== EXERCISE DESCRIPTION ==
All records below are to be repeated exactly, with the pictures left out.

Segment Open

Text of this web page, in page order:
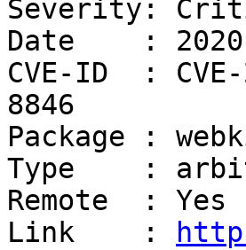
Severity:
Date    :
CVE-ID  : CVE-
8846
Package :
Type    :
Remote  : Yes
Link    :
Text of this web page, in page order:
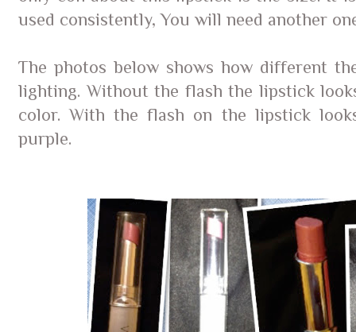
used consistently, You will need another
The photos below shows how different
lighting. Without the flash the lipstick
color. With the flash on the lipstick
purple.
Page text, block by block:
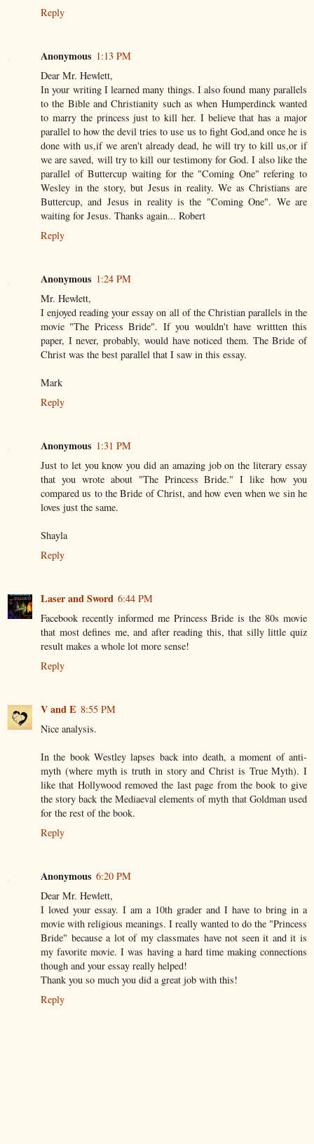
Reply
Anonymous 1:13 PM
Dear Mr. Hewlett,
In your writing I learned many things. I also found many parallels
to the Bible and Christianity such as when Humperdinck wanted
to marry the princess just to kill her. I believe that has a major
parallel to how the devil tries to use us to fight God,and once he is
done with us,if we aren't already dead, he will try to kill us,or if
we are saved, will try to kill our testimony for God. I also like the
parallel of Buttercup waiting for the "Coming One" refering to
Wesley in the story, but Jesus in reality. We as Christians are
Buttercup, and Jesus in reality is the "Coming One". We are
waiting for Jesus. Thanks again... Robert
Reply
Anonymous 1:24 PM
Mr. Hewlett,
I enjoyed reading your essay on all of the Christian parallels in the
movie "The Pricess Bride". If you wouldn't have writtten this
paper, I never, probably, would have noticed them. The Bride of
Christ was the best parallel that I saw in this essay.
Mark
Reply
Anonymous 1:31 PM
Just to let you know you did an amazing job on the literary essay
that you wrote about "The Princess Bride." I like how you
compared us to the Bride of Christ, and how even when we sin he
loves just the same.
Shayla
Reply
Laser and Sword 6:44 PM
Facebook recently informed me Princess Bride is the 80s movie
that most defines me, and after reading this, that silly little quiz
result makes a whole lot more sense!
Reply
V and E 8:55 PM
Nice analysis.
In the book Westley lapses back into death, a moment of anti-
myth (where myth is truth in story and Christ is True Myth). I
like that Hollywood removed the last page from the book to give
the story back the Mediaeval elements of myth that Goldman used
for the rest of the book.
Reply
Anonymous 6:20 PM
Dear Mr. Hewlett,
I loved your essay. I am a 10th grader and I have to bring in a
movie with religious meanings. I really wanted to do the "Princess
Bride" because a lot of my classmates have not seen it and it is
my favorite movie. I was having a hard time making connections
though and your essay really helped!
Thank you so much you did a great job with this!
Reply
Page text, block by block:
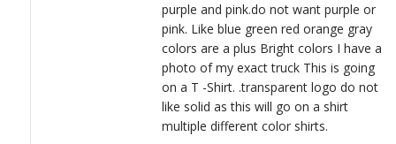
purple and pink.do not want purple or
pink. Like blue green red orange gray
colors are a plus Bright colors I have a
photo of my exact truck This is going
on a T -Shirt. .transparent logo do not
like solid as this will go on a shirt
multiple different color shirts.
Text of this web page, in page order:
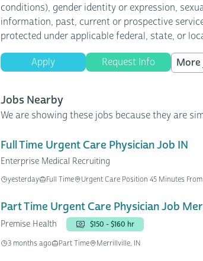
conditions), gender identity or expression,
information, past, current or prospective
protected under applicable federal, state, or
Apply Request Info More
Jobs Nearby
We are showing these jobs because they are
Full Time Urgent Care Physician Job IN
Enterprise Medical Recruiting
yesterday Full Time Urgent Care Position 45 Minutes
Part Time Urgent Care Physician Job
Premise Health
$150 - $160 hr
3 months ago
Part Time Merrillville, IN
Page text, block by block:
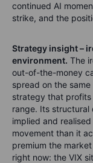
continued AI
strike, and the
Strategy insight –
environment. The
out-of-the-money
spread on the
strategy that
range. Its
implied and
movement than it
premium the
right now: the VIX
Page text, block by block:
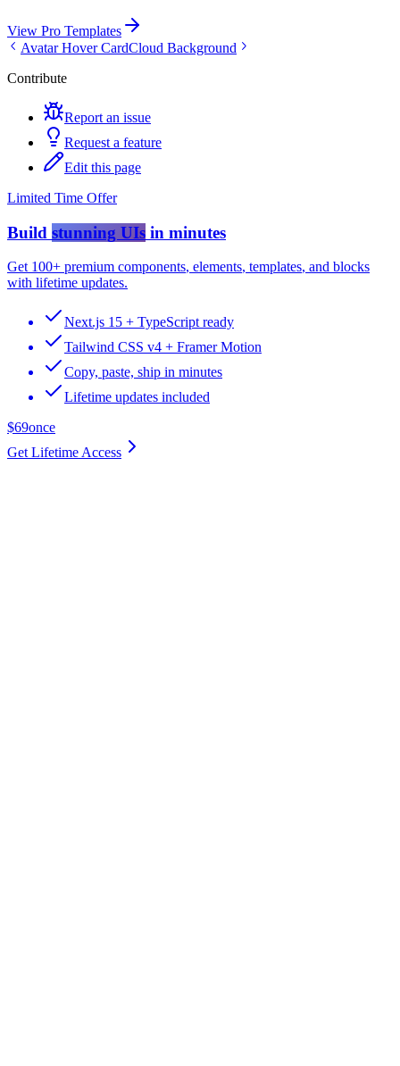
View Pro Templates
Avatar Hover CardCloud Background
Contribute
Report an issue
Request a feature
Edit this page
Limited Time Offer
Build stunning UIs in minutes
Get 100+ premium components, elements, templates, and blocks
with lifetime updates.
Next.js 15 + TypeScript ready
Tailwind CSS v4 + Framer Motion
Copy, paste, ship in minutes
Lifetime updates included
$69once
Get Lifetime Access
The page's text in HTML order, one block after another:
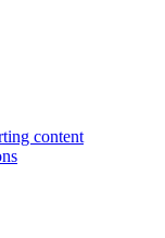
content
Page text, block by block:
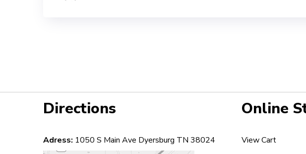
Directions
Adress: 1050 S Main Ave Dyersburg TN 38024
Online
View Cart
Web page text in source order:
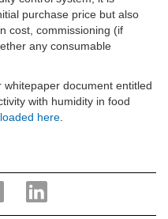
purchase price but also
cost, commissioning (if
any consumable
document entitled
with humidity in food
here
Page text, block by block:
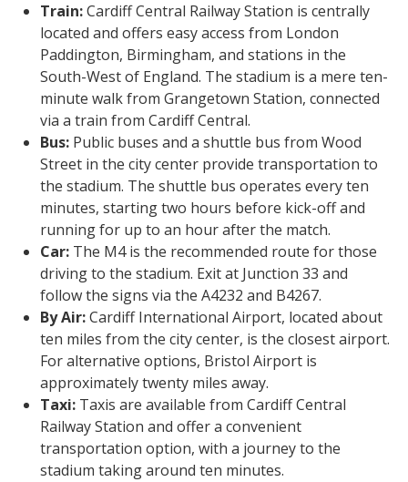
Train:Cardiff Central Railway Station is centrally
located and offers easy access from London
Paddington, Birmingham, and stations in the
South-West of England. The stadium is a mere ten-
minute walk from Grangetown Station, connected
via a train from Cardiff Central.
Bus: Public buses and a shuttle bus from Wood
Street in the city center provide transportation to
the stadium. The shuttle bus operates every ten
minutes, starting two hours before kick-off and
running for up to an hour after the match.
Car: The M4 is the recommended route for those
driving to the stadium. Exit at Junction 33 and
follow the signs via the A4232 and B4267.
By Air:Cardiff International Airport, located about
ten miles from the city center, is the closest airport.
For alternative options, Bristol Airport is
approximately twenty miles away.
Taxi: Taxis are available from Cardiff Central
Railway Station and offer a convenient
transportation option, with a journey to the
stadium taking around ten minutes.
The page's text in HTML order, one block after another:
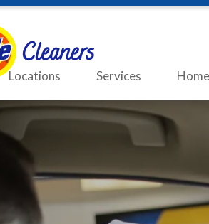
Locations Services
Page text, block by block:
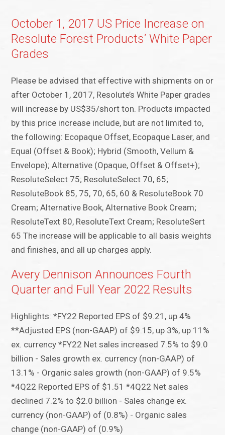
October 1, 2017 US Price Increase on
Resolute Forest Products’ White Paper
Grades
Please be advised that effective with shipments on or
after October 1, 2017, Resolute’s White Paper grades
will increase by US$35/short ton. Products impacted
by this price increase include, but are not limited to,
the following: Ecopaque Offset, Ecopaque Laser, and
Equal (Offset & Book); Hybrid (Smooth, Vellum &
Envelope); Alternative (Opaque, Offset & Offset+);
ResoluteSelect 75; ResoluteSelect 70, 65;
ResoluteBook 85, 75, 70, 65, 60 & ResoluteBook 70
Cream; Alternative Book, Alternative Book Cream;
ResoluteText 80, ResoluteText Cream; ResoluteSert
65 The increase will be applicable to all basis weights
and finishes, and all up charges apply.
Avery Dennison Announces Fourth
Quarter and Full Year 2022 Results
Highlights: *FY22 Reported EPS of $9.21, up 4%
**Adjusted EPS (non-GAAP) of $9.15, up 3%, up 11%
ex. currency *FY22 Net sales increased 7.5% to $9.0
billion - Sales growth ex. currency (non-GAAP) of
13.1% - Organic sales growth (non-GAAP) of 9.5%
*4Q22 Reported EPS of $1.51 *4Q22 Net sales
declined 7.2% to $2.0 billion - Sales change ex.
currency (non-GAAP) of (0.8%) - Organic sales
change (non-GAAP) of (0.9%)

Segment Closed

== WRITTEN RESPONSE ==
Text of this web page, in page order:
Severity:
Date    :
CVE-ID  : CVE-
8846
Package :
Type    :
Remote  : Yes
Link    :
Text of this web page, in page order:
used consistently, You will need another
The photos below shows how different
lighting. Without the flash the lipstick
color. With the flash on the lipstick
purple.
Page text, block by block:
Reply
Anonymous 1:13 PM
Dear Mr. Hewlett,
In your writing I learned many things. I also found many parallels
to the Bible and Christianity such as when Humperdinck wanted
to marry the princess just to kill her. I believe that has a major
parallel to how the devil tries to use us to fight God,and once he is
done with us,if we aren't already dead, he will try to kill us,or if
we are saved, will try to kill our testimony for God. I also like the
parallel of Buttercup waiting for the "Coming One" refering to
Wesley in the story, but Jesus in reality. We as Christians are
Buttercup, and Jesus in reality is the "Coming One". We are
waiting for Jesus. Thanks again... Robert
Reply
Anonymous 1:24 PM
Mr. Hewlett,
I enjoyed reading your essay on all of the Christian parallels in the
movie "The Pricess Bride". If you wouldn't have writtten this
paper, I never, probably, would have noticed them. The Bride of
Christ was the best parallel that I saw in this essay.
Mark
Reply
Anonymous 1:31 PM
Just to let you know you did an amazing job on the literary essay
that you wrote about "The Princess Bride." I like how you
compared us to the Bride of Christ, and how even when we sin he
loves just the same.
Shayla
Reply
Laser and Sword 6:44 PM
Facebook recently informed me Princess Bride is the 80s movie
that most defines me, and after reading this, that silly little quiz
result makes a whole lot more sense!
Reply
V and E 8:55 PM
Nice analysis.
In the book Westley lapses back into death, a moment of anti-
myth (where myth is truth in story and Christ is True Myth). I
like that Hollywood removed the last page from the book to give
the story back the Mediaeval elements of myth that Goldman used
for the rest of the book.
Reply
Anonymous 6:20 PM
Dear Mr. Hewlett,
I loved your essay. I am a 10th grader and I have to bring in a
movie with religious meanings. I really wanted to do the "Princess
Bride" because a lot of my classmates have not seen it and it is
my favorite movie. I was having a hard time making connections
though and your essay really helped!
Thank you so much you did a great job with this!
Reply
Page text, block by block:
purple and pink.do not want purple or
pink. Like blue green red orange gray
colors are a plus Bright colors I have a
photo of my exact truck This is going
on a T -Shirt. .transparent logo do not
like solid as this will go on a shirt
multiple different color shirts.
Text of this web page, in page order:
conditions), gender identity or expression,
information, past, current or prospective
protected under applicable federal, state, or
Apply Request Info More
Jobs Nearby
We are showing these jobs because they are
Full Time Urgent Care Physician Job IN
Enterprise Medical Recruiting
yesterday Full Time Urgent Care Position 45 Minutes
Part Time Urgent Care Physician Job
Premise Health
$150 - $160 hr
3 months ago
Part Time Merrillville, IN
Page text, block by block:
continued AI
strike, and the
Strategy insight –
environment. The
out-of-the-money
spread on the
strategy that
range. Its
implied and
movement than it
premium the
right now: the VIX
Page text, block by block:
View Pro Templates
Avatar Hover CardCloud Background
Contribute
Report an issue
Request a feature
Edit this page
Limited Time Offer
Build stunning UIs in minutes
Get 100+ premium components, elements, templates, and blocks
with lifetime updates.
Next.js 15 + TypeScript ready
Tailwind CSS v4 + Framer Motion
Copy, paste, ship in minutes
Lifetime updates included
$69once
Get Lifetime Access
The page's text in HTML order, one block after another:
content
Page text, block by block:
Directions
Adress: 1050 S Main Ave Dyersburg TN 38024
Online
View Cart
Web page text in source order:
purchase price but also
cost, commissioning (if
any consumable
document entitled
with humidity in food
here
Page text, block by block:
Train:Cardiff Central Railway Station is centrally
located and offers easy access from London
Paddington, Birmingham, and stations in the
South-West of England. The stadium is a mere ten-
minute walk from Grangetown Station, connected
via a train from Cardiff Central.
Bus: Public buses and a shuttle bus from Wood
Street in the city center provide transportation to
the stadium. The shuttle bus operates every ten
minutes, starting two hours before kick-off and
running for up to an hour after the match.
Car: The M4 is the recommended route for those
driving to the stadium. Exit at Junction 33 and
follow the signs via the A4232 and B4267.
By Air:Cardiff International Airport, located about
ten miles from the city center, is the closest airport.
For alternative options, Bristol Airport is
approximately twenty miles away.
Taxi: Taxis are available from Cardiff Central
Railway Station and offer a convenient
transportation option, with a journey to the
stadium taking around ten minutes.
The page's text in HTML order, one block after another:
Locations Services
Page text, block by block:
October 1, 2017 US Price Increase on
Resolute Forest Products’ White Paper
Grades
Please be advised that effective with shipments on or
after October 1, 2017, Resolute’s White Paper grades
will increase by US$35/short ton. Products impacted
by this price increase include, but are not limited to,
the following: Ecopaque Offset, Ecopaque Laser, and
Equal (Offset & Book); Hybrid (Smooth, Vellum &
Envelope); Alternative (Opaque, Offset & Offset+);
ResoluteSelect 75; ResoluteSelect 70, 65;
ResoluteBook 85, 75, 70, 65, 60 & ResoluteBook 70
Cream; Alternative Book, Alternative Book Cream;
ResoluteText 80, ResoluteText Cream; ResoluteSert
65 The increase will be applicable to all basis weights
and finishes, and all up charges apply.
Avery Dennison Announces Fourth
Quarter and Full Year 2022 Results
Highlights: *FY22 Reported EPS of $9.21, up 4%
**Adjusted EPS (non-GAAP) of $9.15, up 3%, up 11%
ex. currency *FY22 Net sales increased 7.5% to $9.0
billion - Sales growth ex. currency (non-GAAP) of
13.1% - Organic sales growth (non-GAAP) of 9.5%
*4Q22 Reported EPS of $1.51 *4Q22 Net sales
declined 7.2% to $2.0 billion - Sales change ex.
currency (non-GAAP) of (0.8%) - Organic sales
change (non-GAAP) of (0.9%)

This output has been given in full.